Experimental literature suggests that polychlorinated biphenyls (PCBs) alter thyroid function however studies of non-occupational or acute exposures in human populations have presented equivocal results. This study considered associations between PCBs and thyroid function biomarkers in a specially selected subsample of participants from the New York State Angler Cohort Study, with the goal of hypotheses generation. Between 1995 and 1997, 38 subjects donated a blood specimen and completed a questionnaire. Sera were analyzed for 77 PCB congeners, beta-HCH, DDE, HCB, mirex, oxychlordane, and trans-nonachlor using GC-ECD, as well as for lipids components, thyroid stimulating hormone (TSH) and free thyroxine (FT(4)). A priori, the sum of all 77 measured PCB congeners, 27 individual PCB congeners with literature evidence for thyroid effects, their sum, DDE, and HCB were chosen as potential predictors for thyroid function. Age, body mass index, cigarette smoking, gender, and use of thyroid relevant medications were considered as important covariates. Adjusted for log total serum lipids, significant (P<0.05) bivariate correlations were demonstrated for log PCB IUPAC #s 153 (r=0.33), 170 (r=0.38), 171+156 (r=0.36), and 180 (r=0.35) with FT(4); however none were observed for log TSH. Using a forward stepwise selection procedure and confounder evaluation algorithm, log PCB #170 was a significant positive predictor of serum FT(4) (beta=1.55 95%CI 0.04-3.07), adjusted for mean centered log PCB #187 and log serum total lipids.

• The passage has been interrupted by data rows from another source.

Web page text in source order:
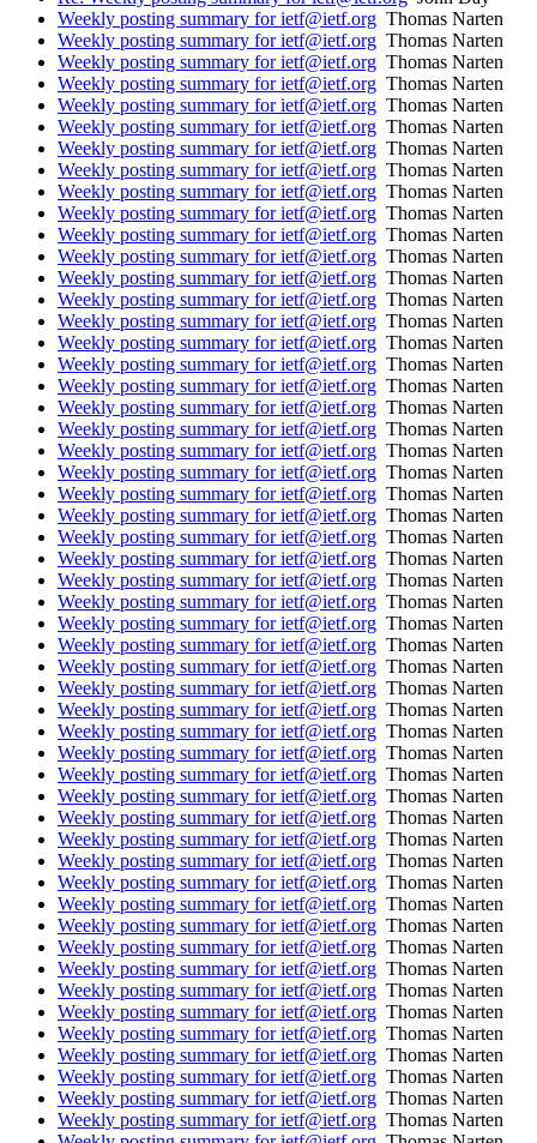
Weekly posting summary for ietf@ietf.org Thomas Narten
Weekly posting summary for ietf@ietf.org Thomas Narten
Weekly posting summary for ietf@ietf.org Thomas Narten
Weekly posting summary for ietf@ietf.org Thomas Narten
Weekly posting summary for ietf@ietf.org Thomas Narten
Weekly posting summary for ietf@ietf.org Thomas Narten
Weekly posting summary for ietf@ietf.org Thomas Narten
Weekly posting summary for ietf@ietf.org Thomas Narten
Weekly posting summary for ietf@ietf.org Thomas Narten
Weekly posting summary for ietf@ietf.org Thomas Narten
Weekly posting summary for ietf@ietf.org Thomas Narten
Weekly posting summary for ietf@ietf.org Thomas Narten
Weekly posting summary for ietf@ietf.org Thomas Narten
Weekly posting summary for ietf@ietf.org Thomas Narten
Weekly posting summary for ietf@ietf.org Thomas Narten
Weekly posting summary for ietf@ietf.org Thomas Narten
Weekly posting summary for ietf@ietf.org Thomas Narten
Weekly posting summary for ietf@ietf.org Thomas Narten
Weekly posting summary for ietf@ietf.org Thomas Narten
Weekly posting summary for ietf@ietf.org Thomas Narten
Weekly posting summary for ietf@ietf.org Thomas Narten
Weekly posting summary for ietf@ietf.org Thomas Narten
Weekly posting summary for ietf@ietf.org Thomas Narten
Weekly posting summary for ietf@ietf.org Thomas Narten
Weekly posting summary for ietf@ietf.org Thomas Narten
Weekly posting summary for ietf@ietf.org Thomas Narten
Weekly posting summary for ietf@ietf.org Thomas Narten
Weekly posting summary for ietf@ietf.org Thomas Narten
Weekly posting summary for ietf@ietf.org Thomas Narten
Weekly posting summary for ietf@ietf.org Thomas Narten
Weekly posting summary for ietf@ietf.org Thomas Narten
Weekly posting summary for ietf@ietf.org Thomas Narten
Weekly posting summary for ietf@ietf.org Thomas Narten
Weekly posting summary for ietf@ietf.org Thomas Narten
Weekly posting summary for ietf@ietf.org Thomas Narten
Weekly posting summary for ietf@ietf.org Thomas Narten
Weekly posting summary for ietf@ietf.org Thomas Narten
Weekly posting summary for ietf@ietf.org Thomas Narten
Weekly posting summary for ietf@ietf.org Thomas Narten
Weekly posting summary for ietf@ietf.org Thomas Narten
Weekly posting summary for ietf@ietf.org Thomas Narten
Weekly posting summary for ietf@ietf.org Thomas Narten
Weekly posting summary for ietf@ietf.org Thomas Narten
Weekly posting summary for ietf@ietf.org Thomas Narten
Weekly posting summary for ietf@ietf.org Thomas Narten
Weekly posting summary for ietf@ietf.org Thomas Narten
Weekly posting summary for ietf@ietf.org Thomas Narten
Weekly posting summary for ietf@ietf.org Thomas Narten
Weekly posting summary for ietf@ietf.org Thomas Narten
Weekly posting summary for ietf@ietf.org Thomas Narten
Weekly posting summary for ietf@ietf.org Thomas Narten
Weekly posting summary for ietf@ietf.org Thomas Narten
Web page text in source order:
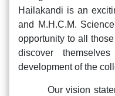
Hailakandi is an
and M.H.C.M.
opportunity to all
discover
development of the
Our vision
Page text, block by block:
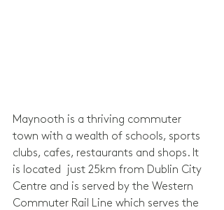
Maynooth is a thriving commuter
town with a wealth of schools, sports
clubs, cafes, restaurants and shops. It
is located  just 25km from Dublin City
Centre and is served by the Western
Commuter Rail Line which serves the
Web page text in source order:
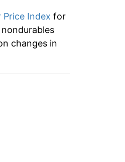
Price Index for
changes in
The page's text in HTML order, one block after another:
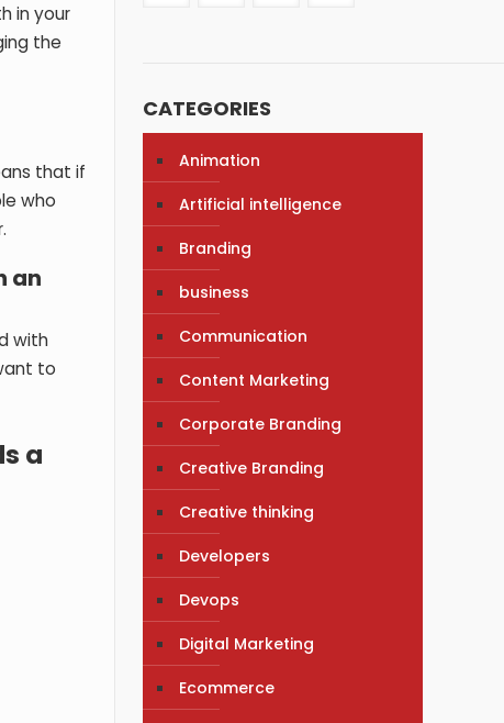
in your
the
that if
who
an
with
to
a
CATEGORIES
Animation
Artificial intelligence
Branding
business
Communication
Content Marketing
Corporate Branding
Creative Branding
Creative thinking
Developers
Devops
Digital Marketing
Ecommerce
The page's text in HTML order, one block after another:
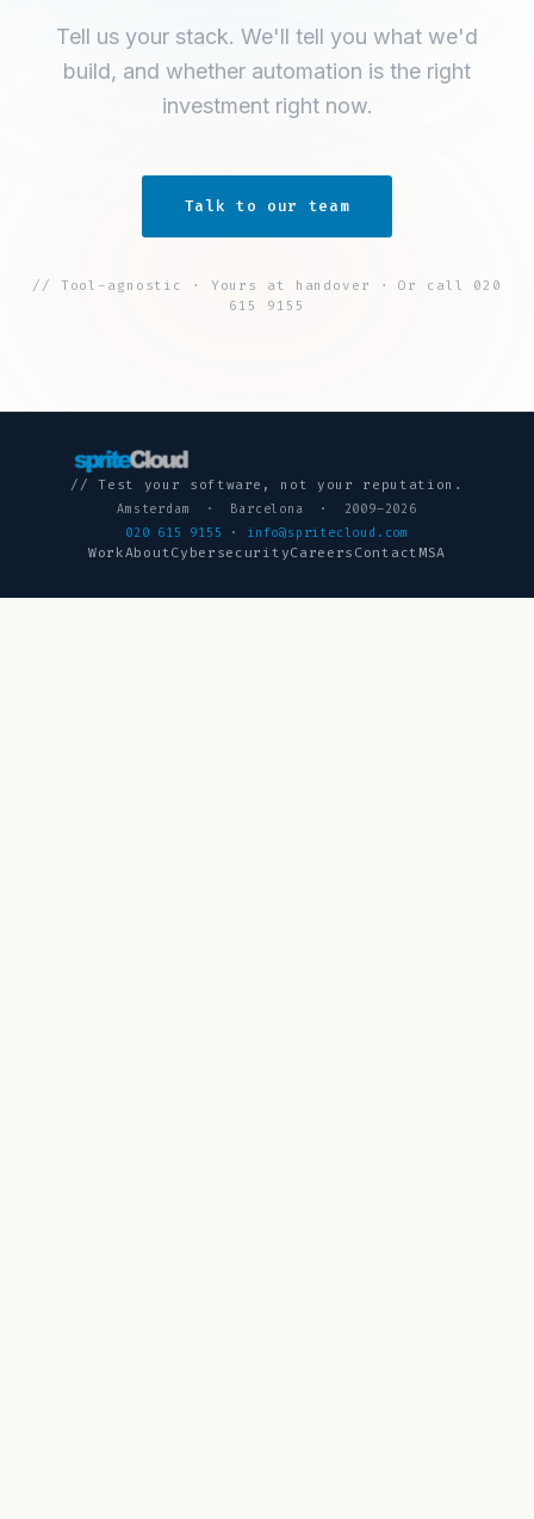
Tell us your stack. We'll tell you what we'd
build, and whether automation is the right
investment right now.
Talk to our team
// Tool-agnostic · Yours at handover · Or call 020
615 9155
// Test your software, not your reputation.
Amsterdam · Barcelona · 2009–2026
020 615 9155
· info@spritecloud.com
WorkAboutCybersecurityCareers Contact MSA
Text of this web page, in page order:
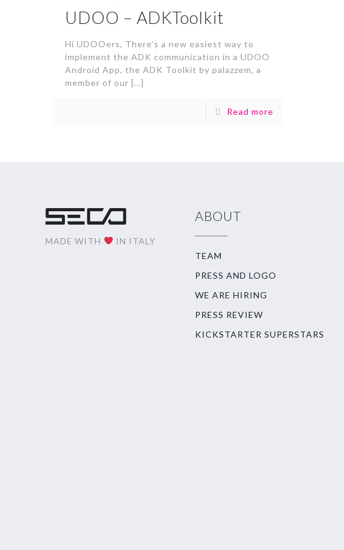
UDOO – ADKToolkit
Hi UDOOers, There’s a new easiest way to
implement the ADK communication in a UDOO
Android App, the ADK Toolkit by palazzem, a
member of our […]
Read more
MADE WITH IN ITALY
ABOUT
TEAM
PRESS AND LOGO
WE ARE HIRING
PRESS REVIEW
KICKSTARTER SUPERSTARS
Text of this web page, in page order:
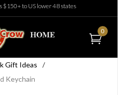
$150+ to US lower 48 states
0
Gift Ideas
/
Keychain
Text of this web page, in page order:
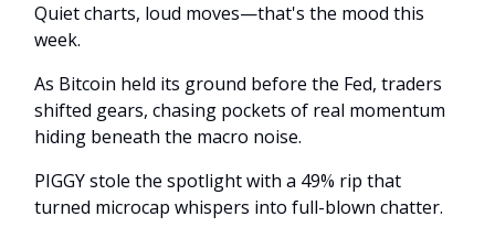
Quiet charts, loud moves—that's the mood this
week.
As Bitcoin held its ground before the Fed, traders
shifted gears, chasing pockets of real momentum
hiding beneath the macro noise.
PIGGY stole the spotlight with a 49% rip that
turned microcap whispers into full-blown chatter.
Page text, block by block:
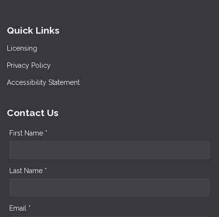
Quick Links
Licensing
Privacy Policy
Accessibility Statement
Contact Us
First Name *
Last Name *
Email *
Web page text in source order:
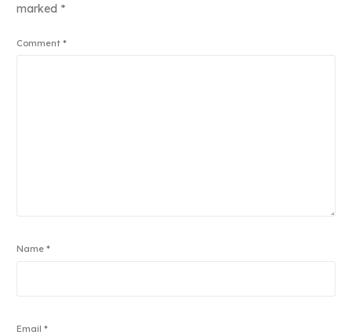
marked *
Comment*
Name*
Email*
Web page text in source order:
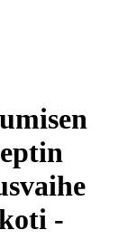
-
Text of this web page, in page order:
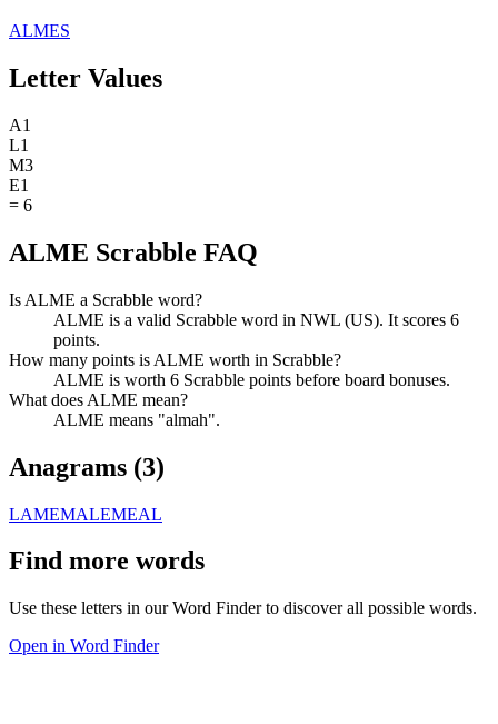
ALMES
Letter Values
A1
L1
M3
E1
= 6
ALME Scrabble FAQ
Is ALME a Scrabble word?
ALME is a valid Scrabble word in NWL (US). It scores 6
points.
How many points is ALME worth in Scrabble?
ALME is worth 6 Scrabble points before board bonuses.
What does ALME mean?
ALME means "almah".
Anagrams (3)
LAMEMALEMEAL
Find more words
Use these letters in our Word Finder to discover all possible words.
Open in Word Finder
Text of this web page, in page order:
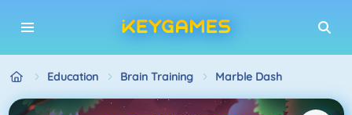
Education Brain Training Marble Dash
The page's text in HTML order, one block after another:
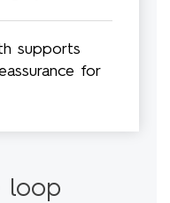
supports
for
loop
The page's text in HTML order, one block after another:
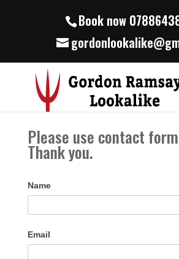
Book now
Please use contact
Thank you.
Name
Email
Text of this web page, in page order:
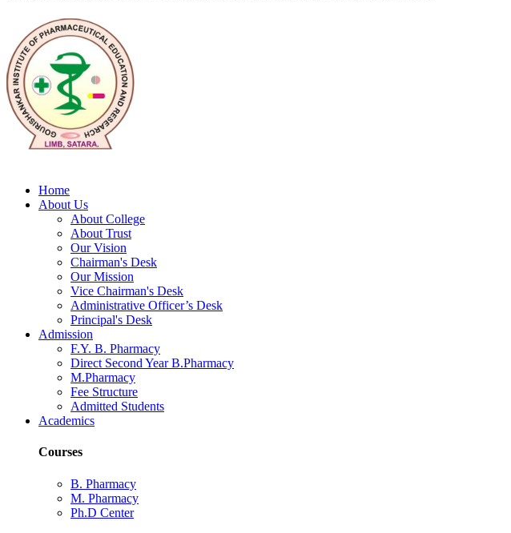
Home
About Us
About College
About Trust
Our Vision
Chairman's Desk
Our Mission
Vice Chairman's Desk
Administrative Officer’s Desk
Principal's Desk
Admission
F.Y. B. Pharmacy
Direct Second Year B.Pharmacy
M.Pharmacy
Fee Structure
Admitted Students
Academics
Courses
B. Pharmacy
M. Pharmacy
Ph.D Center
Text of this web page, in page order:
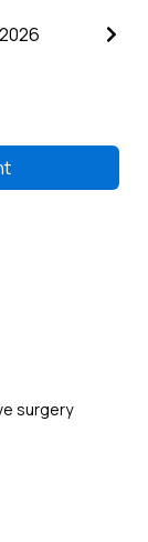
surgery
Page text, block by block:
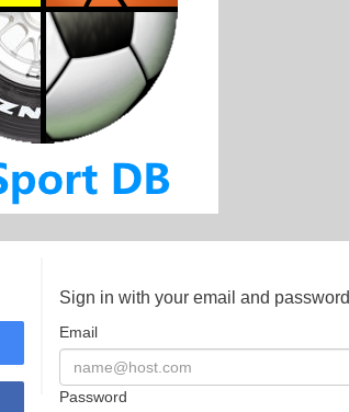
Sign in with your email and password
Email
Password
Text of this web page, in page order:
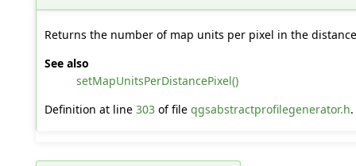
Returns the number of map units per pixel in the
See also
setMapUnitsPerDistancePixel()
Definition at line 303of file qgsabstractprofilegenerator.h.
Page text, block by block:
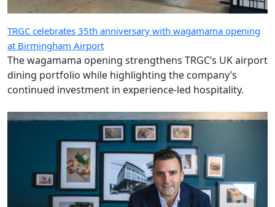
TRGC celebrates 35th anniversary with wagamama opening
at Birmingham Airport
The wagamama opening strengthens TRGC’s UK airport
dining portfolio while highlighting the company’s
continued investment in experience-led hospitality.
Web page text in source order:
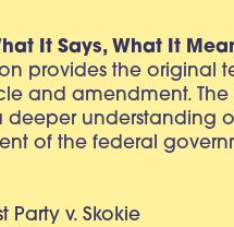
It Says, What It
provides the original
and amendment. The
understanding
of the federal
Party v. Skokie
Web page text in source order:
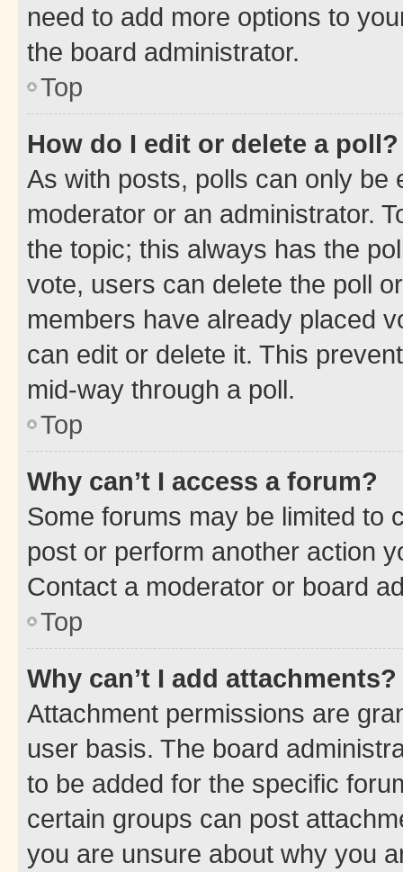
need to add more options to
the board administrator.
Top
How do I edit or delete a poll?
As with posts, polls can only be
moderator or an administrator.
the topic; this always has the
vote, users can delete the poll
members have already placed
can edit or delete it. This
mid-way through a poll.
Top
Why can’t I access a forum?
Some forums may be limited to
post or perform another action
Contact a moderator or board
Top
Why can’t I add attachments?
Attachment permissions are
user basis. The board
to be added for the specific
certain groups can post
you are unsure about why you
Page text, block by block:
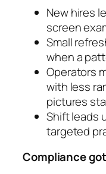
New hires
screen
Small
when a
Operators
with less
pictures
Shift leads
targeted
Compliance
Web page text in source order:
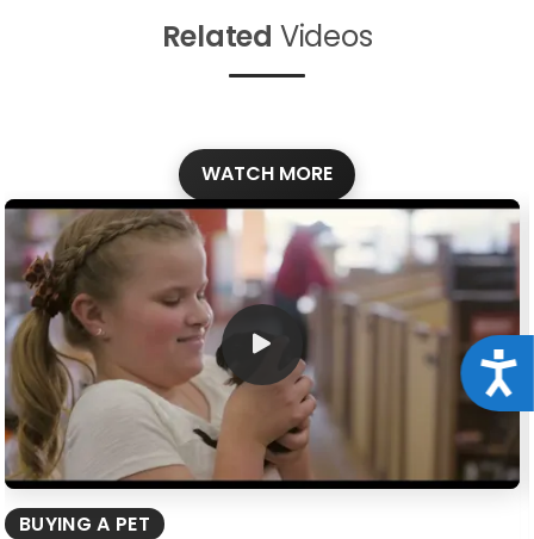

This association may be explained by competitive binding to serum thyroid binding proteins by PCB #170, its hydroxylated metabolite 4'-OH-PCB172, or other related but unconsidered compounds. However, bias due to the use of a competitive analog assay for free hormone measurement, random error, or uncontrolled confounding cannot be excluded. The results of this study suggest that Lake Ontario sportfish consumers may comprise a high risk population for PCB related thyroid function alteration and warrant a larger confirmatory investigation.

PMID:
19493696
[PubMed - indexed for MEDLINE]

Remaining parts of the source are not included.